Aviation enthusiasts might be surprised by the Western New Mexico Airways Heritage Museum . It is located at the Grants-Milan Municipal Airport, and is open Saturday mornings only.

On Route 66, the Cibola Arts Council runs an art gallery and museum that features the works of local artists and many Route 66 artifacts. The gallery hosts special events, shows, and openings on a regular basis.
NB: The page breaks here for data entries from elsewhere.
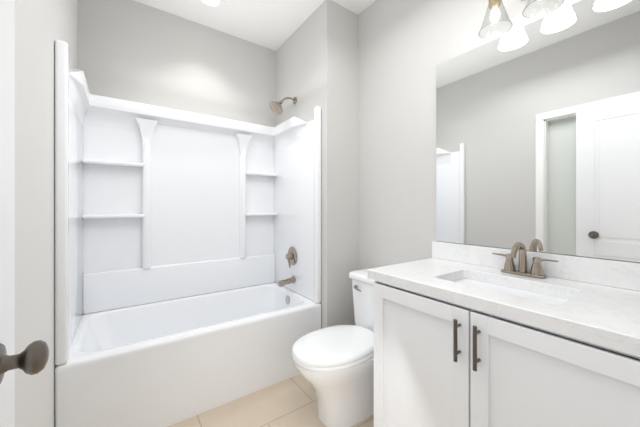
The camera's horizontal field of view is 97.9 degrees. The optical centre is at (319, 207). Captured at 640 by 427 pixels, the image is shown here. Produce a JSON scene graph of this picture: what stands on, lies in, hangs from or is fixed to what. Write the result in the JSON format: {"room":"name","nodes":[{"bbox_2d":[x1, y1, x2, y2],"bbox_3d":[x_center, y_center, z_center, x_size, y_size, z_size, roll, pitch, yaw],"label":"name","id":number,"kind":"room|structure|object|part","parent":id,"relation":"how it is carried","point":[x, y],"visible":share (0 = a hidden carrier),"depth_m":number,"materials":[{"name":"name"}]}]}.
{"room":"bathroom","nodes":[
{"label":"bathroom","id":0,"kind":"room"},
{"bbox_2d":[134,0,375,50],"bbox_3d":[-0.162,-1.580,1.341,2.036,0.060,2.860,0,0,-35],"label":"ceiling","id":1,"kind":"structure","parent":0,"point":[275,25],"depth_m":2.23,"materials":[{"name":"white paint"}]},
{"bbox_2d":[199,0,222,7],"bbox_3d":[-0.811,-1.544,2.058,0.184,0.012,0.184,0,0,-35],"label":"trim","id":2,"kind":"structure","parent":1,"relation":"attached to","point":[220,3],"depth_m":2.11,"materials":[{"name":"white paint"}]},
{"bbox_2d":[203,0,218,4],"bbox_3d":[-0.811,-1.546,2.058,0.124,0.001,0.124,0,0,-35],"label":"recessed light","id":3,"kind":"object","parent":2,"relation":"attached to","point":[213,2],"visible":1,"depth_m":2.09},
{"bbox_2d":[168,374,373,426],"bbox_3d":[-0.162,1.220,1.341,2.036,0.060,2.860,0,0,-35],"label":"floor","id":4,"kind":"structure","parent":0,"point":[290,402],"depth_m":1.63,"materials":[{"name":"tile"}]},
{"bbox_2d":[55,40,320,426],"bbox_3d":[-0.817,0.211,2.001,1.481,1.958,0.783,0,0,-35],"label":"tub","id":5,"kind":"object","parent":4,"relation":"on","point":[187,265],"visible":1,"depth_m":2.03,"materials":[{"name":"white plastic"}]},
{"bbox_2d":[292,268,373,426],"bbox_3d":[0.194,0.817,1.671,0.773,0.746,0.472,0,0,-35],"label":"toilet","id":6,"kind":"object","parent":4,"relation":"on","point":[334,365],"visible":0.62,"depth_m":1.51,"materials":[{"name":"white ceramic"}]},
{"bbox_3d":[0.107,0.783,1.609,0.560,0.060,0.380,0,0,-35],"label":"seat","id":7,"kind":"part","parent":6,"relation":"part of","materials":[{"name":"white plastic"}]},
{"bbox_3d":[0.250,0.535,1.861,0.026,0.029,0.080,0,0,-35],"label":"handle","id":8,"kind":"part","parent":6,"relation":"part of","materials":[{"name":"silver metal"}]},
{"bbox_2d":[368,241,639,426],"bbox_3d":[0.763,0.669,1.066,0.594,1.041,1.103,0,0,-35],"label":"bathroom vanity","id":9,"kind":"object","parent":4,"relation":"on","point":[516,335],"visible":1,"depth_m":0.97,"materials":[{"name":"white paint"}]},
{"bbox_3d":[0.502,0.463,0.953,0.039,0.145,0.079,0,0,-35],"label":"handle","id":10,"kind":"part","parent":9,"relation":"part of","materials":[{"name":"grey metal"}]},
{"bbox_2d":[15,0,639,426],"bbox_3d":[-0.162,-0.180,1.341,2.036,2.740,2.860,0,0,-35],"label":"wall","id":11,"kind":"structure","parent":0,"point":[365,80],"depth_m":2.01,"materials":[{"name":"grey paint"}]},
{"bbox_2d":[0,0,48,426],"bbox_3d":[-0.325,0.171,0.163,0.155,2.022,0.760,0,0,-35],"label":"door","id":12,"kind":"structure","parent":11,"relation":"in","point":[32,358],"depth_m":0.45,"materials":[{"name":"white paint"}]},
{"bbox_3d":[-0.480,0.225,0.384,0.155,0.064,0.064,0,0,-35],"label":"knob","id":13,"kind":"part","parent":12,"relation":"part of","materials":[{"name":"grey metal"}]},
{"bbox_2d":[269,97,296,114],"bbox_3d":[-0.316,-0.882,2.369,0.238,0.180,0.132,0,0,-35],"label":"shower head","id":14,"kind":"object","parent":11,"relation":"attached to","point":[276,107],"visible":1,"depth_m":2.34},
{"bbox_2d":[478,0,563,38],"bbox_3d":[0.944,-0.953,1.175,0.172,0.225,0.500,0,0,-35],"label":"sconce","id":15,"kind":"object","parent":11,"relation":"attached to","point":[496,22],"visible":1,"depth_m":1.27,"materials":[{"name":"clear glass"}]},
{"bbox_2d":[436,0,639,261],"bbox_3d":[1.009,-0.327,1.226,0.006,1.047,1.082,0,0,-35],"label":"mirror","id":16,"kind":"object","parent":11,"relation":"attached to","point":[538,135],"visible":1,"depth_m":1.23,"materials":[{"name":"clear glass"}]}
]}

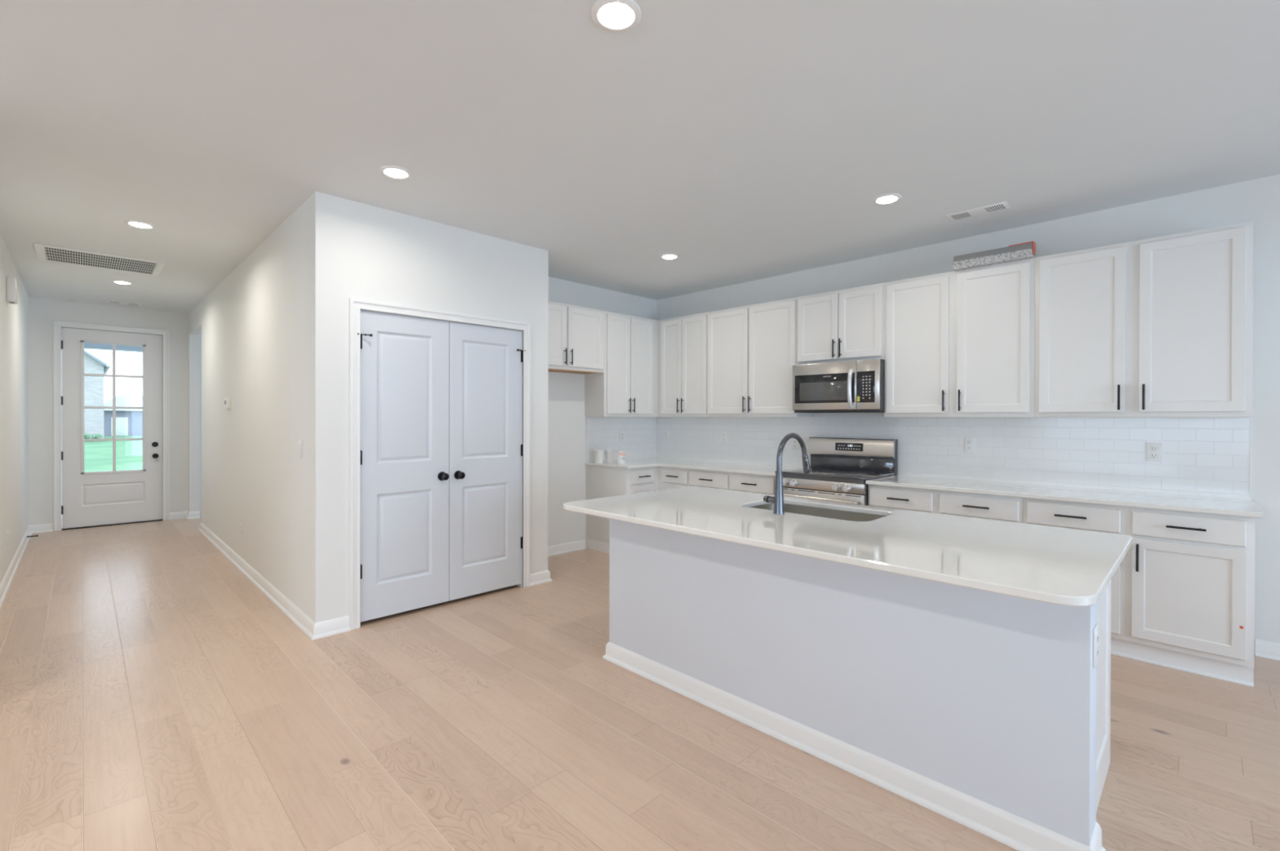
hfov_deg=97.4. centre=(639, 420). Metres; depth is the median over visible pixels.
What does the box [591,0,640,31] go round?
recessed light
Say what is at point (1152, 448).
receptacle
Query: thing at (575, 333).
upper cabinet
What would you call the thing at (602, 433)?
tile backsplash
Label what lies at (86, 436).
shrub
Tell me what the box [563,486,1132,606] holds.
island countertop
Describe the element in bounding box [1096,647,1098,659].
receptacle
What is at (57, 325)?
door frame
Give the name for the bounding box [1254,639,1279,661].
baseboard
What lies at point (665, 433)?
wall outlet
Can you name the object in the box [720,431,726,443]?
wall outlet
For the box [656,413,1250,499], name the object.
tile backsplash
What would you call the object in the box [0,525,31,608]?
baseboard
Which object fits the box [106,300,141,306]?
ceiling vent
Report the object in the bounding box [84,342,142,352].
porch roof
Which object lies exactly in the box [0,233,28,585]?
wall
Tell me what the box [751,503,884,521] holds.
sink
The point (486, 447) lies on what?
door
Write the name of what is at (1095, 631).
wall outlet
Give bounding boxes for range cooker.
[773,437,897,506]
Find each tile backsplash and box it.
[586,417,656,462]
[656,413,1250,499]
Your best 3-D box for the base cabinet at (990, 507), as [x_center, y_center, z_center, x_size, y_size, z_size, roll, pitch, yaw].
[2.247,0.912,4.065,0.644,0.867,0.978,0,0,-45]
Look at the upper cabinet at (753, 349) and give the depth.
5.28 m
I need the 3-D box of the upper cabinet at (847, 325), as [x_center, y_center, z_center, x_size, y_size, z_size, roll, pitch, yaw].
[1.750,-0.784,4.794,0.361,0.608,0.764,0,0,-45]
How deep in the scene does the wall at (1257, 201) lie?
3.42 m
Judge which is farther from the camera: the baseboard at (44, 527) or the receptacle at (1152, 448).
the baseboard at (44, 527)
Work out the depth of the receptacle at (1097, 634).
1.71 m
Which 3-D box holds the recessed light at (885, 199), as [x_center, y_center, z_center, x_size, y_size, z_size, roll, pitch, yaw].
[1.556,-1.388,3.542,0.172,0.018,0.172,0,0,-45]
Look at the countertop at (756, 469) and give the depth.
5.54 m
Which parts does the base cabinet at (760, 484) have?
drawer, handle, drawer
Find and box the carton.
[952,241,1035,271]
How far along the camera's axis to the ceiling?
2.65 m
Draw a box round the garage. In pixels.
[103,395,142,436]
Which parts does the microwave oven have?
door, door glass, door handle, control panel
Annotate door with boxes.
[61,327,162,528]
[357,310,448,622]
[448,321,525,600]
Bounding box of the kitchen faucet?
[763,433,811,514]
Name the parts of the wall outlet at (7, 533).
plate
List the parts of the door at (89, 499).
lite frame, knob
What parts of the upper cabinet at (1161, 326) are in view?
door, handle, handle, panel, door
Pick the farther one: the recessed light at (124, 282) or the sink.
the recessed light at (124, 282)
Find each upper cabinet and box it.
[548,301,604,374]
[584,311,656,417]
[657,312,707,417]
[707,297,813,417]
[797,283,884,364]
[884,257,1035,417]
[1034,221,1253,417]
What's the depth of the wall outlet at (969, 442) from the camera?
4.27 m
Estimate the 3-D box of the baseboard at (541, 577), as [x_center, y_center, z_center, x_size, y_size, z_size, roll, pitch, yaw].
[-0.731,1.288,5.187,1.161,0.092,0.726,0,0,-45]
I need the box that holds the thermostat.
[224,397,231,408]
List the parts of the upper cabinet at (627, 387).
door, door
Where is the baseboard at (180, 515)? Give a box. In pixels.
[169,511,199,519]
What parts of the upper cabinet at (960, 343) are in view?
door, handle, handle, door
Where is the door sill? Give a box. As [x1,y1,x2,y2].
[62,519,162,530]
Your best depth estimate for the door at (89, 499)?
7.02 m
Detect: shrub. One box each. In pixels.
[84,433,90,439]
[91,433,102,439]
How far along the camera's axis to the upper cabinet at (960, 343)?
4.02 m
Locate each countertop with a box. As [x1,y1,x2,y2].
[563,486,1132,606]
[584,457,799,476]
[865,475,1262,518]
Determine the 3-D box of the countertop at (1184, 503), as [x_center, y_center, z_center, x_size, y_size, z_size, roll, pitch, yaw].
[2.617,0.467,3.719,0.649,0.027,1.990,0,0,-45]
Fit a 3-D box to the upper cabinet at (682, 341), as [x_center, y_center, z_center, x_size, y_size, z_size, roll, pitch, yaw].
[0.530,-0.566,6.021,0.361,1.061,0.694,0,0,-45]
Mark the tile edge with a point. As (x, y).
(1251, 417)
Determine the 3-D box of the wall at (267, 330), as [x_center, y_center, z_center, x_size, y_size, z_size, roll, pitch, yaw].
[-3.987,-0.047,5.534,0.110,2.743,5.770,0,0,-45]
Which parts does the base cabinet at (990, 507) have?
handle, drawer, handle, drawer
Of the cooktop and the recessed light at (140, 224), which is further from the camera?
the cooktop
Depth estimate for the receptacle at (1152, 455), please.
3.54 m
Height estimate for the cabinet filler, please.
1.059 m
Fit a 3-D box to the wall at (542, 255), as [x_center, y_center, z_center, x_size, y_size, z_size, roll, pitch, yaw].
[-1.050,-0.037,4.880,0.110,2.743,0.700,0,0,-45]
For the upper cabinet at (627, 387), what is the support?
attached to the wall at (566, 420)
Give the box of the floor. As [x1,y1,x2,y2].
[0,516,1279,850]
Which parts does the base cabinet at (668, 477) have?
door, drawer
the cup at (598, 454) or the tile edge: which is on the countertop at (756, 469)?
the cup at (598, 454)
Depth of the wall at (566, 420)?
5.71 m
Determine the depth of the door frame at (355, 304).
3.70 m
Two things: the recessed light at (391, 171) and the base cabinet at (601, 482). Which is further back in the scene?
the base cabinet at (601, 482)
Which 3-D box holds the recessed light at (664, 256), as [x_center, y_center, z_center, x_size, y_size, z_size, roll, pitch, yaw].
[0.252,-1.396,4.811,0.172,0.018,0.172,0,0,-45]
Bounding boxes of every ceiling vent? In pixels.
[33,243,165,276]
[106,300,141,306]
[945,201,1011,221]
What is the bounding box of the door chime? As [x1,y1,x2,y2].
[6,276,17,304]
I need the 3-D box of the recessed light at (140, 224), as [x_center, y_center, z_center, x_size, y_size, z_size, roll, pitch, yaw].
[-3.597,-1.402,4.044,0.172,0.018,0.172,0,0,-45]
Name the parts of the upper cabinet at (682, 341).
door, door
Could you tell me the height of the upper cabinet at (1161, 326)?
1.061 m
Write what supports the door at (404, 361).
in the wall at (381, 255)
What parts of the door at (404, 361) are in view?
knob
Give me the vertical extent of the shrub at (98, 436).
0.530 m
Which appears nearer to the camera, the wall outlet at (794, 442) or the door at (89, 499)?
the wall outlet at (794, 442)
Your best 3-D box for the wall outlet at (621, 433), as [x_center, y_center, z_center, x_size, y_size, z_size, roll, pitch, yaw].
[-0.197,0.176,6.206,0.072,0.116,0.009,0,0,-45]
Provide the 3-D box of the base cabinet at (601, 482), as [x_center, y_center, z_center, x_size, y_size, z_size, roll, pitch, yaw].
[-0.167,0.900,5.788,0.459,0.867,0.666,0,0,-45]
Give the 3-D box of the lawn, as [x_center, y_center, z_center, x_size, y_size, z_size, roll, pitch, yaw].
[-63.396,1.527,59.925,65.000,0.100,154.730,0,0,-45]
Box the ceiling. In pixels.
[0,0,1279,313]
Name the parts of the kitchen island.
baseboard, panel
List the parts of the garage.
garage door, entry door
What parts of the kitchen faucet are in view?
lever handle
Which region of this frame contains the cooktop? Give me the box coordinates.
[775,466,894,484]
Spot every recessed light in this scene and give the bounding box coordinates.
[111,280,133,284]
[124,220,155,229]
[379,165,412,179]
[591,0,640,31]
[659,253,679,259]
[871,193,902,204]
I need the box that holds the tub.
[616,450,625,464]
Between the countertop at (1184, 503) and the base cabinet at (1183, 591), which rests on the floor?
the base cabinet at (1183, 591)
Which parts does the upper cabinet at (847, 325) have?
door, handle, handle, door
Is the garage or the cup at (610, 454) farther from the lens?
the garage
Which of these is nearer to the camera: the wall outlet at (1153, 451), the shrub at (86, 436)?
the wall outlet at (1153, 451)
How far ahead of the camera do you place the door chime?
4.60 m
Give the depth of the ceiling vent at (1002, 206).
3.74 m
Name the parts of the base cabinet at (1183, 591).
handle, drawer, door, handle, handle, drawer, door
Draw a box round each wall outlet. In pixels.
[6,530,8,545]
[619,431,624,441]
[663,431,668,440]
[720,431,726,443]
[791,438,798,450]
[964,437,974,453]
[1093,624,1098,667]
[1146,443,1161,462]
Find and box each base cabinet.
[586,465,658,554]
[658,466,688,490]
[688,469,775,495]
[868,484,1022,523]
[1022,497,1255,687]
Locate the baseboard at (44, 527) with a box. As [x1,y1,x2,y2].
[29,523,53,533]
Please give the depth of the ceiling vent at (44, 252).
4.97 m
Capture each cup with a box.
[593,449,604,463]
[604,449,614,462]
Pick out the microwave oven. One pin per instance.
(854, 386)
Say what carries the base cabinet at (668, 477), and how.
on the floor
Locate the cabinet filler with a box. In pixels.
[656,320,657,417]
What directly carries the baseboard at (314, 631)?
attached to the wall at (267, 330)
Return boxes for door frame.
[53,320,169,531]
[349,297,530,630]
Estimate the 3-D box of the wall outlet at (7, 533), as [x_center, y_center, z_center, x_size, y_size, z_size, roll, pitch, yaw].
[-5.178,0.961,4.603,0.009,0.116,0.072,0,0,-45]
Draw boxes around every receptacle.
[1096,633,1098,644]
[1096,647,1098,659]
[1150,446,1157,451]
[1150,453,1157,457]
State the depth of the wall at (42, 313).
6.81 m
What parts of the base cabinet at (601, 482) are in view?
drawer, door
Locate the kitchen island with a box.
[602,503,1111,850]
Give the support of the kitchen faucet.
on the island countertop at (1056, 566)
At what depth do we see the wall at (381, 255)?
3.84 m
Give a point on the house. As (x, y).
(94, 363)
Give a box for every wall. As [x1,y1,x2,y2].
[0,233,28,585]
[28,297,201,531]
[188,191,335,622]
[334,196,537,618]
[537,248,548,572]
[547,276,657,546]
[657,174,1279,654]
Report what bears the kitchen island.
on the floor
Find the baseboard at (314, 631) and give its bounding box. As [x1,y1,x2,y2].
[198,523,350,640]
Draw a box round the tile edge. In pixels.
[1249,417,1251,499]
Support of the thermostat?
attached to the wall at (267, 330)
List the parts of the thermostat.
wall plate
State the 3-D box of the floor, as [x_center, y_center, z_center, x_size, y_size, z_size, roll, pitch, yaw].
[-2.143,1.395,1.877,10.300,0.100,13.870,0,0,-45]
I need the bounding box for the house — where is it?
[84,348,110,439]
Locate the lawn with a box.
[84,435,142,472]
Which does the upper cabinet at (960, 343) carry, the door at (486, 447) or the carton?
the carton
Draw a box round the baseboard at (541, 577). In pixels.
[528,539,586,586]
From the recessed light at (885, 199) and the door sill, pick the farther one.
the door sill
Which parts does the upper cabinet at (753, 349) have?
door, handle, handle, door
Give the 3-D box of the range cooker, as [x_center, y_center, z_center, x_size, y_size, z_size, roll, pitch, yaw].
[1.612,0.734,4.665,0.720,1.157,0.760,0,0,-45]
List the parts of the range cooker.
burner knob, burner knob, oven handle, oven door, control panel, burner knob, burner knob, display panel, glass
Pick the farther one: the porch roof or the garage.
the garage
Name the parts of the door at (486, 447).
knob
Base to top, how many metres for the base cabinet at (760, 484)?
0.867 m
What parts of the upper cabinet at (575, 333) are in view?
door, handle, handle, panel, rail, door
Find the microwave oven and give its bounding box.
[792,359,884,413]
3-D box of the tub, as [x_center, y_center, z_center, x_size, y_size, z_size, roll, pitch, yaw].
[-0.192,0.373,5.665,0.090,0.130,0.090,0,0,-45]

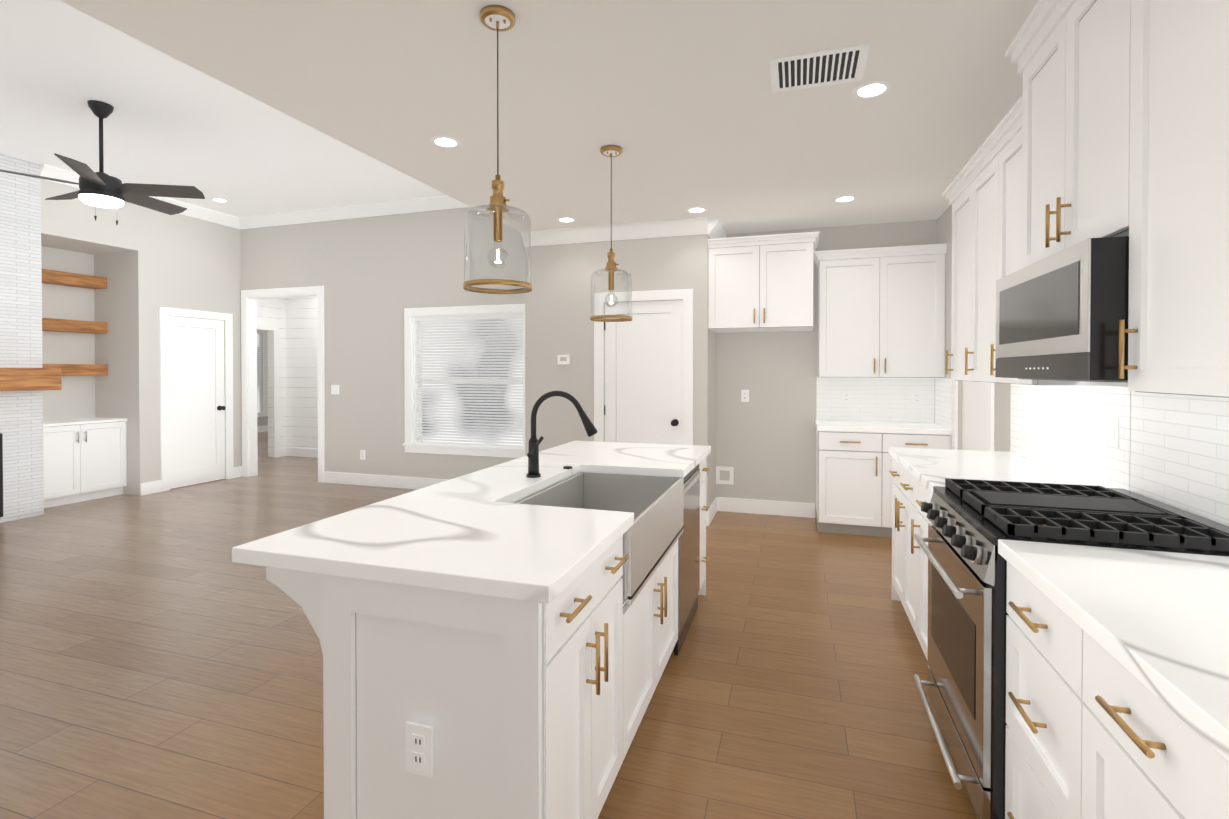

There is a Tibetan Buddhist stupa in the Zuni Mountains west of town, the Zuni Mountain Stupa.

==Communications==
===Radio===
- KDSK-FM (92.7 MHz)
- KSFE (FM) (96.7 MHz)
- KMIN (980 kHz)

===Television===
- KOB-TV (4) (NBC affiliate)
- KOAT (7) (ABC affiliate)
- 7 Cities (10)
- KRQE (13) (CBS affiliate)

===Print===
- Cibola Citizen (formerly Cibola Beacon)
- Gallup Independent

==Notable people==

- Greg Baldwin (born 1960), actor and voice actor
- Joseph Fidel (1923–2015), member of the New Mexico Senate
- George Hanosh (1938–2008), member of the New Mexico House of Representatives
- Al Johnson (1922–2011), NFL player for the Philadelphia Eagles and coach for Western New Mexico University
- Walter K. Martinez (1930–1986), member and speaker of the New Mexico House of Representatives
- W. Ken Martinez (born 1959), member and speaker of the New Mexico House of Representatives
- Paddy Martinez (1881–1969), prospector who discovered uranium at Haystack Mesa
- Dianna Ortiz (born 1961), Roman Catholic sister of the Ursuline order who was abducted by the Guatemalan military
- Clemente Sanchez (born 1958), member of the New Mexico Senate
- Marvin Stephens (1922–2008), actor known for the Mickey McGuire and Jones Family film series
- David Ulibarri, former member of the New Mexico Senate and Cibola County manager
- Jack Wallace (1925–1995), NFL player and coach

==Popular culture==
- Author Robison Wells has stated in his novel On Second Thought that the fictional town of Alamitos is based on Grants, which is the historical name before it was renamed after the mining camp. Wells lived in Grants during the late-1990s.
- Grants is mentioned as a central location in the Louis L'Amour novel Flint.